__WHAT TO PRODUCE__.
The answer is to be an exact copy of the lines below running from the line with "explanations of concepts" down to the line with "any Wagtail site. [10, 249, 78, 261]", both ends included, and nothing more.

__Items listed in a dataset__.
———

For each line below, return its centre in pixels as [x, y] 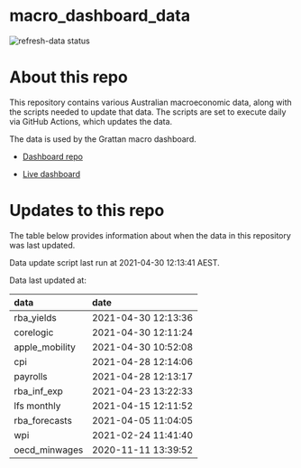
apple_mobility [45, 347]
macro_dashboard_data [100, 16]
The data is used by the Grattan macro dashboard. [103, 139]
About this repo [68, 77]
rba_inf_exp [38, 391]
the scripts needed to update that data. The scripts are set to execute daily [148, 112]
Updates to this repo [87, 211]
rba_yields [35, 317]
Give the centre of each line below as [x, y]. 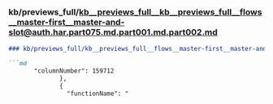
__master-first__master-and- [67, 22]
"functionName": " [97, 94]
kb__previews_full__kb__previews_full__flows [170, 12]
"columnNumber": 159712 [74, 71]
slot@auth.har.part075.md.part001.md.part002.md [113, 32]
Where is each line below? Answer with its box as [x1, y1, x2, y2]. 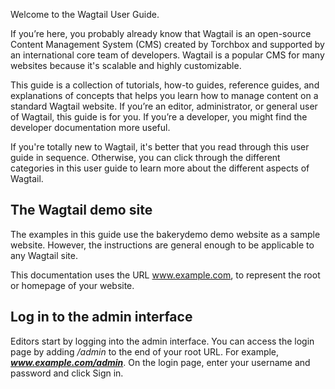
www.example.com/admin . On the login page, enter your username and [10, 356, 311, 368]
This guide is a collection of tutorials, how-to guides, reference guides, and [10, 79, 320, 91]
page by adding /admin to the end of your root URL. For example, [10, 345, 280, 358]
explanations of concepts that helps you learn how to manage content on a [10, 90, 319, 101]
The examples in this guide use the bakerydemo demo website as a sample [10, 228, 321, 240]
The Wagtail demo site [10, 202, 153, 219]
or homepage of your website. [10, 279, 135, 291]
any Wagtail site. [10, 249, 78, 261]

———

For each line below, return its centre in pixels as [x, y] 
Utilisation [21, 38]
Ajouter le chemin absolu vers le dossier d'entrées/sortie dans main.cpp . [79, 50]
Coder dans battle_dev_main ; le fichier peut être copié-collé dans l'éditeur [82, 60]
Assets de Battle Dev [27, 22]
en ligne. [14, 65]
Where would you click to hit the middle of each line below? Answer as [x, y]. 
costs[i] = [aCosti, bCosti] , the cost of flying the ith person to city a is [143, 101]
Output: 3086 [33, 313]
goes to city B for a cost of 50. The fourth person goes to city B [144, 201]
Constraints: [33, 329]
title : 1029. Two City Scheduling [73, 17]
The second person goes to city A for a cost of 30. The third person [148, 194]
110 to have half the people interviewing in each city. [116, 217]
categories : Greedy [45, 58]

———

__FINAL ANSWER__.
explanations of concepts that helps you learn how to manage content on a [10, 90, 319, 101]
The examples in this guide use the bakerydemo demo website as a sample [10, 228, 321, 240]
The Wagtail demo site [10, 202, 153, 219]
or homepage of your website. [10, 279, 135, 291]
any Wagtail site. [10, 249, 78, 261]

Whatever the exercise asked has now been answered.